By Matthew Bowman
Now that what we might call the God Scare of the mid 2000s appears to have died down a bit, it seems appropriate to take a few steps back, and see what patterns, if any, emerge in retrospect from the flurry of punches it threw at religion. (That we're now ghoulishly gathered around Christopher Hitchens' bedside waiting to see if he'll call for a Mass perhaps indicates that the whole thing's become a spectator sport.)
The God Scare was an authentic middlebrow movement, which probably had more in common with Laurence Moore's religious outsiders than it did with Michael Kazin's populists; that is, its advocates were self-proclaimed prophets in their own country, expecting persecution, righteously standing against the hoodwinked hordes rather than leading them. It came in a number of flavors: the cerebral sniffiness of Daniel Dennett and Richard Dawkins; derisive polemics ranging from the low end of the Beavis-and-Butthead-ish (that adjective's descriptive rather than analytic) "Jesusland" map and the sneering of Bill Maher to the high end of Hitchens' unceasing arsenal of droll Briticisms; but, perhaps most memorably, the journalistic hue and cry -- raised by Chris Hedges, Michelle Goldberg, Kevin Phillips, and others -- that the evangelicals are coming.
Three interlocking ideas underlay most of these critiques; one of them is ideological, the second methodological, and the last linguistic. I should say that I am not here intending to imply that all of the folks above march in cognitive lockstep; rather, I see among them a family resemblance. Additionally, though Dawkins and Harris in particular are careful to dole out punishment to Islam (and much less frequently, Eastern religions), generally the God scare is about Jesus' Father in Heaven, which indicates that we're not merely having a philosophical tête-à-tête about God here. Rather, we're duking it out in the trenches of the culture war. The God Scare wanted to change how America works. And thus, the panic: religion was frightening not merely because its faithful believe; it was frightening because they vote. And have their own schools. And so on.

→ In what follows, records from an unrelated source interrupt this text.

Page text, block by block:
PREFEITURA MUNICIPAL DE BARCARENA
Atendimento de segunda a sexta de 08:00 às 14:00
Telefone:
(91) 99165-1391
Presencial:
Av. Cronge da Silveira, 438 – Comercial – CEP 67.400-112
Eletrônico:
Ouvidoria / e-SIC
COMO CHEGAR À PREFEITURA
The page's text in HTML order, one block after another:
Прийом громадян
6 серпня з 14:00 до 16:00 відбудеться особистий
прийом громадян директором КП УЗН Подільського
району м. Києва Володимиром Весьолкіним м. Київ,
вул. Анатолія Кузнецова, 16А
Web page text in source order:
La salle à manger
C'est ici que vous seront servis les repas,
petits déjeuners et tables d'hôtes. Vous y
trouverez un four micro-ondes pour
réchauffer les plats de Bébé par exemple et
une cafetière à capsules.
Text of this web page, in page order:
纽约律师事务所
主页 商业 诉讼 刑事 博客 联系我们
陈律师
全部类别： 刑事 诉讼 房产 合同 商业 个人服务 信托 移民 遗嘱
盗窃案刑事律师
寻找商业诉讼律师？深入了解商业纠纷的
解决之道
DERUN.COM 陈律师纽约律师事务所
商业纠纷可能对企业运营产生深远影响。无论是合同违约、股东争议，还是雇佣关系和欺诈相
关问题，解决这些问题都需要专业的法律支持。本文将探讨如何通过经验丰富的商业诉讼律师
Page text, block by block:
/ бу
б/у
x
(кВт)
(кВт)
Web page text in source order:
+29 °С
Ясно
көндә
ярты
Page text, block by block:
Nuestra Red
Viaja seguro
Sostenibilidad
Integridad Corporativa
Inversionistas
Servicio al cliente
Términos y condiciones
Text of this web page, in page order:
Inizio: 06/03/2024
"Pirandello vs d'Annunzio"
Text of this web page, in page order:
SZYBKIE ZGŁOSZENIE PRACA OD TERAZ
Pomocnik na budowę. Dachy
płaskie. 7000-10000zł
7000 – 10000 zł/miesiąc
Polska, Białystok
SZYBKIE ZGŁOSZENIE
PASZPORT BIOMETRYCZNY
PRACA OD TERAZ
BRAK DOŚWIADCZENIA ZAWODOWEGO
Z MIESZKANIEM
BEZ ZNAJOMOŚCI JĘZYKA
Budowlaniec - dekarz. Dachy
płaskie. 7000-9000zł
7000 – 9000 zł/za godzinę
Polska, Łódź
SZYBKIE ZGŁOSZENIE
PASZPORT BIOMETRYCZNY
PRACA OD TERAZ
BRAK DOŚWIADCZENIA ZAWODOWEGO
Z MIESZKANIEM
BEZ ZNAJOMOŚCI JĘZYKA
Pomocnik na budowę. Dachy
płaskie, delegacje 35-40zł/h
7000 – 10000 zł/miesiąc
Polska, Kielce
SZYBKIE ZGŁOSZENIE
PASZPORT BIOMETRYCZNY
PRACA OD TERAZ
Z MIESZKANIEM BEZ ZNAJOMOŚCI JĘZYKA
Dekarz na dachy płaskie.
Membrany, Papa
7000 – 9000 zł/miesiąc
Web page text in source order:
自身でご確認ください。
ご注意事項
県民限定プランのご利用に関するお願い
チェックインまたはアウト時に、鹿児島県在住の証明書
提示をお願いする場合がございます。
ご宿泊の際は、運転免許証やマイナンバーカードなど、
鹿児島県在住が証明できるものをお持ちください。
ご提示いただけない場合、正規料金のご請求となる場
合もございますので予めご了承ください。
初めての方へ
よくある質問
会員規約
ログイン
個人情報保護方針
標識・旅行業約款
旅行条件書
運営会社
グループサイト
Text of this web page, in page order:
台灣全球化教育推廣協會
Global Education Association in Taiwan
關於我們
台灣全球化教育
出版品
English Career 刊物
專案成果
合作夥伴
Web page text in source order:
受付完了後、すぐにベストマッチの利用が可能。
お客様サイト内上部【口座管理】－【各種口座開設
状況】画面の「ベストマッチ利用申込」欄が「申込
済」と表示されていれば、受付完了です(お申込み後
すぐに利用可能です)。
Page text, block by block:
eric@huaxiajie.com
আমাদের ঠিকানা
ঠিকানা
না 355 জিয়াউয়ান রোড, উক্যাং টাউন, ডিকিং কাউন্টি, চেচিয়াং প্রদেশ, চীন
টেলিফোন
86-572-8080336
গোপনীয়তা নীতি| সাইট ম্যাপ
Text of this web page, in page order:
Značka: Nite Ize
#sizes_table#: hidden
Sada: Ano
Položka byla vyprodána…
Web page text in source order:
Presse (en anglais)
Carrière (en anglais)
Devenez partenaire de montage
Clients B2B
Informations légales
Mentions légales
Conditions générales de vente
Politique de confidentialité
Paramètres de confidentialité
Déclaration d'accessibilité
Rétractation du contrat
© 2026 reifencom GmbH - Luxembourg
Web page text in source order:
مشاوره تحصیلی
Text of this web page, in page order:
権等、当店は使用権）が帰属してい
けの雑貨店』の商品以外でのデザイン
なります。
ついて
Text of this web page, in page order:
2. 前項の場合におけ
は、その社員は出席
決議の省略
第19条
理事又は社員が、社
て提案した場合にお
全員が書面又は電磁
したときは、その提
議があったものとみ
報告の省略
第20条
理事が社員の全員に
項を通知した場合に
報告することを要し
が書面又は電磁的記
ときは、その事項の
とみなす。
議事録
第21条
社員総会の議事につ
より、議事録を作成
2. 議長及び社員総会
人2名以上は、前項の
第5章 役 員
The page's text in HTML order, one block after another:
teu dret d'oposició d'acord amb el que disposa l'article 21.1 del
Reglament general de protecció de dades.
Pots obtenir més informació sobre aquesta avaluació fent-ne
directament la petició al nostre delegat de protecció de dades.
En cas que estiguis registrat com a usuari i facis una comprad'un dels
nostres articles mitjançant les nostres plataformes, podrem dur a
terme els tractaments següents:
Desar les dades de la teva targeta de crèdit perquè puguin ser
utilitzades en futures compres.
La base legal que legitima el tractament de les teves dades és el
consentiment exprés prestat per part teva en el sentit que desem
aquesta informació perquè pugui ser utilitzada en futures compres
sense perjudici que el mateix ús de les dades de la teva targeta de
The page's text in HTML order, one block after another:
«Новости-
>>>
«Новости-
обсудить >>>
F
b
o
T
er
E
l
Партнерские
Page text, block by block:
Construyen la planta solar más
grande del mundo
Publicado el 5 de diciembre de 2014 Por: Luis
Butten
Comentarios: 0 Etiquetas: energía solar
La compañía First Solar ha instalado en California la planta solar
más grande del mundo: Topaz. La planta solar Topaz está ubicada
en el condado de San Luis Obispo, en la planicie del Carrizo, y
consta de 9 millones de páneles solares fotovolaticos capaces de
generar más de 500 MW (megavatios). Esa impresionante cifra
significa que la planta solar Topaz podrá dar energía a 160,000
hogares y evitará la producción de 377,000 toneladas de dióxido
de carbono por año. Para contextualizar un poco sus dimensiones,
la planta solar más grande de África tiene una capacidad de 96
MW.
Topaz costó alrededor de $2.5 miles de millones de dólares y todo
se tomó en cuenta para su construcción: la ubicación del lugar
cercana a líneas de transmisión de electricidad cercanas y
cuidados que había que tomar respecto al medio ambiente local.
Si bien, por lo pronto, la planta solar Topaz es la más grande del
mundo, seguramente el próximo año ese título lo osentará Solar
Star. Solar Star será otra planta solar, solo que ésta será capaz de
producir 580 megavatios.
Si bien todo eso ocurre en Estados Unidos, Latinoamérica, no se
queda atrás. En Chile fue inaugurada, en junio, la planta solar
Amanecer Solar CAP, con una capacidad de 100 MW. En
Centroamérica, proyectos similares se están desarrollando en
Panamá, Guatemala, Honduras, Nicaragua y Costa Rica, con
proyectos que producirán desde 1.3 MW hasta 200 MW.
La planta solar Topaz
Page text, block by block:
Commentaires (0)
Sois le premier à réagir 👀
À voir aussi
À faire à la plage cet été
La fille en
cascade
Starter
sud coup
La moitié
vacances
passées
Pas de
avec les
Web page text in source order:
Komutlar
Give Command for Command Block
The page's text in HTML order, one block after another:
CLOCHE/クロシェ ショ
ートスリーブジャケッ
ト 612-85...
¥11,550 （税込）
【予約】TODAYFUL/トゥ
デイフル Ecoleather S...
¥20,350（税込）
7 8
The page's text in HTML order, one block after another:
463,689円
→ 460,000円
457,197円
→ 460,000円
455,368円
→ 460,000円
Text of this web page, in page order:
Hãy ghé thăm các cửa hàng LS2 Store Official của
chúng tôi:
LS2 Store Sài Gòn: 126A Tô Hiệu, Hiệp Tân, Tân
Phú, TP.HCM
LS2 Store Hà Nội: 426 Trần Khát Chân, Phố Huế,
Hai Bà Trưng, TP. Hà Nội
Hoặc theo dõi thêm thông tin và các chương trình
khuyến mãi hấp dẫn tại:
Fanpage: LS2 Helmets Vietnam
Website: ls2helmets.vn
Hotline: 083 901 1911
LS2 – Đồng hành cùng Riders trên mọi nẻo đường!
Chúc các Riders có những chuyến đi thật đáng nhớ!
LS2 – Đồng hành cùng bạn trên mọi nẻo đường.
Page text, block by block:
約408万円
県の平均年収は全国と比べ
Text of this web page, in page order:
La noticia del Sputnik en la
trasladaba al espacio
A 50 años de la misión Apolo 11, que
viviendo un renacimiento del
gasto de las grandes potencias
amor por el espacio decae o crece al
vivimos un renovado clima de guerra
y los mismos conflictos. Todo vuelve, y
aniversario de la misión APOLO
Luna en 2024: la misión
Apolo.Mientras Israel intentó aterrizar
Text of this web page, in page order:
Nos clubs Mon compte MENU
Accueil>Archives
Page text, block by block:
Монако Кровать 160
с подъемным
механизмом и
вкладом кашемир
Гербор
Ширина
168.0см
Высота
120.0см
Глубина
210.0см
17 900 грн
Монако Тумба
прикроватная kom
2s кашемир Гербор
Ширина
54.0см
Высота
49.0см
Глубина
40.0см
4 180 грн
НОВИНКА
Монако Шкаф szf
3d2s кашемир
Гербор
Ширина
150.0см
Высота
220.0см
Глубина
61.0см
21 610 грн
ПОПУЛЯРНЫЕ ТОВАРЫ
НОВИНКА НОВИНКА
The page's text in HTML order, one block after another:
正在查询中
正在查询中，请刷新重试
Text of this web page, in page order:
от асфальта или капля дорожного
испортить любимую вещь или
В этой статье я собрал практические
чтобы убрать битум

The first critique usually went something like this: religious people believe funny things, like the idea that God created the earth or that Jesus will soon return to rule us all. These things are not substantiated by the normal processes by which we gather information to run our lives, like physics or journalism or chemical engineering or political polling. Therefore we should not take religious people seriously when they propose laws or turn up to vote, because clearly they are not capable of functioning in modern society. On the surface level, the God Scare dismissed religious beliefs because it desperately wanted us to believe they are silly (and there exists a large arsenal of weak witticisms to convince you this is so). This is more or less the circle of hell Christopher Hitchens and Bill Maher roamed in.
Underneath the polemics, this taunting concealed abject horror of the ideological platform of the religious right, and often simplistically, equated such political stances with the sum total of Christianity itself. See, for instance, Kevin Phillips's American Theocracy, which more or less understands evangelicalism in total (say 25% of the American population) to be basically fundamentalist dispensationalism (in actuality, a much smaller percentage), and fundamentalist dispensationalism to be single-mindedly dedicated to becoming the get-out-the-vote force and the foreign policy think tank of the Republican Party. For somebody who was once a renowned statistician, Phillips likes to sling around estimates with large margins of error; he asserts with no footnote that "we can estimate that" 20 to 30 percent of American Christians believed that the Iraq War was actually an attempt to pull the trigger on the Second Coming; these numbers were presumably produced by the aforementioned sloppy understanding of what these strains of faith are (p. 88). Yet as he makes these dire predictions Phillips is baffled and appalled (like Thomas Frank's What's the Matter With Kansas before him) that religious people might actually make decisions about politics based on their religious beliefs (pp. 96-100).